Prompt: Each entry should be set down exactly as written, except for any picture it holds.

*** Opening of Exercise data ***

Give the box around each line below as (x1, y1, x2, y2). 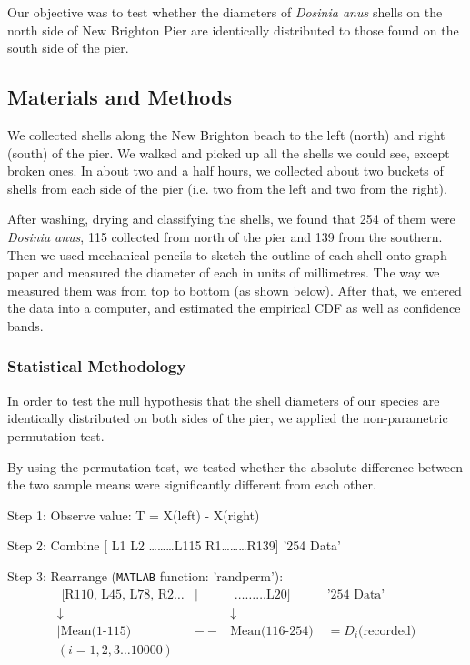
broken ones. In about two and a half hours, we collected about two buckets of (7, 161, 444, 180)
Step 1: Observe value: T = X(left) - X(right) (7, 505, 260, 524)
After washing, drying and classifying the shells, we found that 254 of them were (7, 209, 455, 228)
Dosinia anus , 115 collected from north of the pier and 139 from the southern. (7, 227, 443, 246)
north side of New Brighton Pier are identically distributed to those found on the (7, 20, 459, 39)
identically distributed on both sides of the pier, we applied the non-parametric (7, 408, 448, 428)
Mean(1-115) (60, 624, 132, 638)
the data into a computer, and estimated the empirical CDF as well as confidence (7, 298, 461, 317)
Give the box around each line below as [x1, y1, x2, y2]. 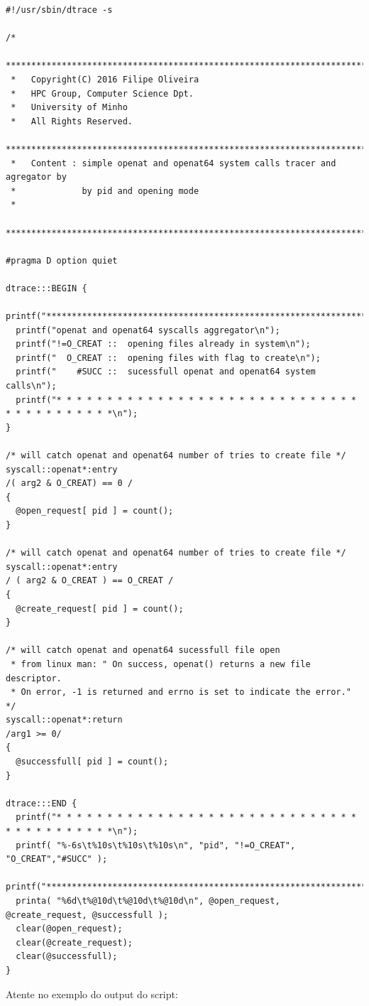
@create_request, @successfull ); [6, 909, 169, 920]
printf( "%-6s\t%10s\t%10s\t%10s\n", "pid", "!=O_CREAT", [16, 840, 296, 850]
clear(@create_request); [16, 937, 133, 948]
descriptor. [6, 673, 62, 683]
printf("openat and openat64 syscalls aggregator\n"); [16, 325, 280, 335]
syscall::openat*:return [6, 715, 123, 725]
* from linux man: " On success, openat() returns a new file [11, 659, 311, 669]
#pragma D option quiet [6, 255, 118, 266]
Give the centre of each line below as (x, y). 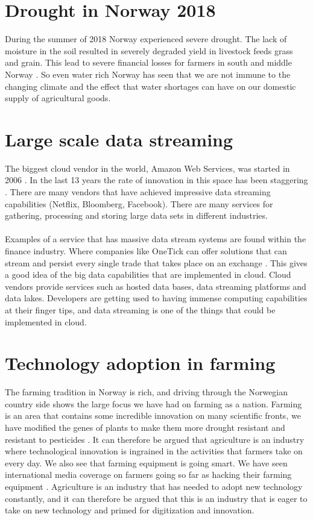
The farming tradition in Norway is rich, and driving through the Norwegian (147, 392)
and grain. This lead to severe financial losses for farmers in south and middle (148, 62)
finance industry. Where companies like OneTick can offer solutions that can (146, 250)
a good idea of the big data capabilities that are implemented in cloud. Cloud (148, 274)
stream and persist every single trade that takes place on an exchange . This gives (156, 262)
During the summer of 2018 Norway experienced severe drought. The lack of (146, 39)
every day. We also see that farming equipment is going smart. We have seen (146, 462)
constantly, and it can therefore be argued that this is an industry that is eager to (156, 498)
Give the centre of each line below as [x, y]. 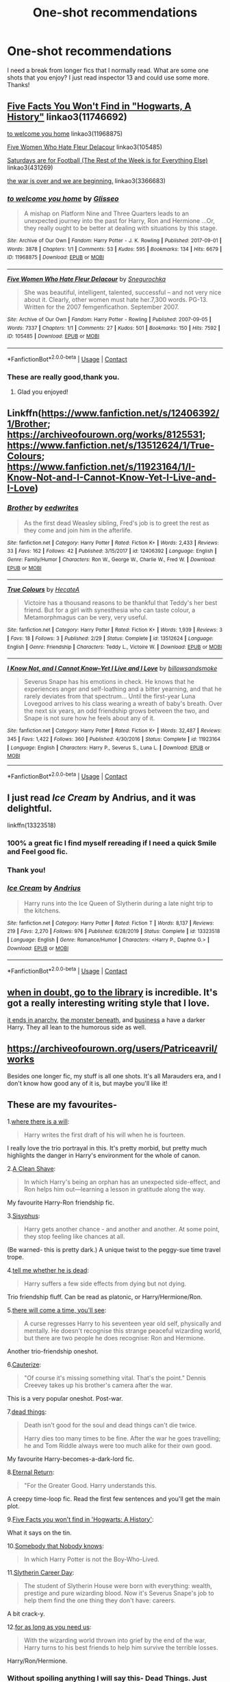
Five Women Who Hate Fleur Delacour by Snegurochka [87, 279]
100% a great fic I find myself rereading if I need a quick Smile [112, 843]
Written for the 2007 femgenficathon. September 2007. [101, 307]
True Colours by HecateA [43, 590]
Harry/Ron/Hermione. [37, 1661]
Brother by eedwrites [43, 508]
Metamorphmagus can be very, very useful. [86, 617]
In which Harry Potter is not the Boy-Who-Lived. [91, 1559]
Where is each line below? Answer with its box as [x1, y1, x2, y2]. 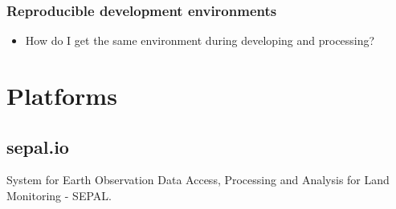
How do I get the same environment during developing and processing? [25, 32, 375, 49]
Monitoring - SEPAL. [6, 187, 112, 203]
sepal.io [6, 134, 69, 159]
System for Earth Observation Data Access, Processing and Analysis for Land [6, 171, 390, 188]
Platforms [6, 79, 117, 111]

*** Close of Exercise data ***

Result for this task:
Give the box around each line below as (x1, y1, x2, y2). 
broken ones. In about two and a half hours, we collected about two buckets of (7, 161, 444, 180)
Step 1: Observe value: T = X(left) - X(right) (7, 505, 260, 524)
After washing, drying and classifying the shells, we found that 254 of them were (7, 209, 455, 228)
Dosinia anus , 115 collected from north of the pier and 139 from the southern. (7, 227, 443, 246)
north side of New Brighton Pier are identically distributed to those found on the (7, 20, 459, 39)
identically distributed on both sides of the pier, we applied the non-parametric (7, 408, 448, 428)
Mean(1-115) (60, 624, 132, 638)
the data into a computer, and estimated the empirical CDF as well as confidence (7, 298, 461, 317)
Give the box around each line below as [x1, y1, x2, y2]. 
@create_request, @successfull ); [6, 909, 169, 920]
printf( "%-6s\t%10s\t%10s\t%10s\n", "pid", "!=O_CREAT", [16, 840, 296, 850]
clear(@create_request); [16, 937, 133, 948]
descriptor. [6, 673, 62, 683]
printf("openat and openat64 syscalls aggregator\n"); [16, 325, 280, 335]
syscall::openat*:return [6, 715, 123, 725]
* from linux man: " On success, openat() returns a new file [11, 659, 311, 669]
#pragma D option quiet [6, 255, 118, 266]
Give the centre of each line below as (x, y). 
The farming tradition in Norway is rich, and driving through the Norwegian (147, 392)
and grain. This lead to severe financial losses for farmers in south and middle (148, 62)
finance industry. Where companies like OneTick can offer solutions that can (146, 250)
a good idea of the big data capabilities that are implemented in cloud. Cloud (148, 274)
stream and persist every single trade that takes place on an exchange . This gives (156, 262)
During the summer of 2018 Norway experienced severe drought. The lack of (146, 39)
every day. We also see that farming equipment is going smart. We have seen (146, 462)
constantly, and it can therefore be argued that this is an industry that is eager to (156, 498)
Give the centre of each line below as [x, y]. 
Five Women Who Hate Fleur Delacour by Snegurochka [87, 279]
100% a great fic I find myself rereading if I need a quick Smile [112, 843]
Written for the 2007 femgenficathon. September 2007. [101, 307]
True Colours by HecateA [43, 590]
Harry/Ron/Hermione. [37, 1661]
Brother by eedwrites [43, 508]
Metamorphmagus can be very, very useful. [86, 617]
In which Harry Potter is not the Boy-Who-Lived. [91, 1559]
Where is each line below? Answer with its box as [x1, y1, x2, y2]. 
How do I get the same environment during developing and processing? [25, 32, 375, 49]
Monitoring - SEPAL. [6, 187, 112, 203]
sepal.io [6, 134, 69, 159]
System for Earth Observation Data Access, Processing and Analysis for Land [6, 171, 390, 188]
Platforms [6, 79, 117, 111]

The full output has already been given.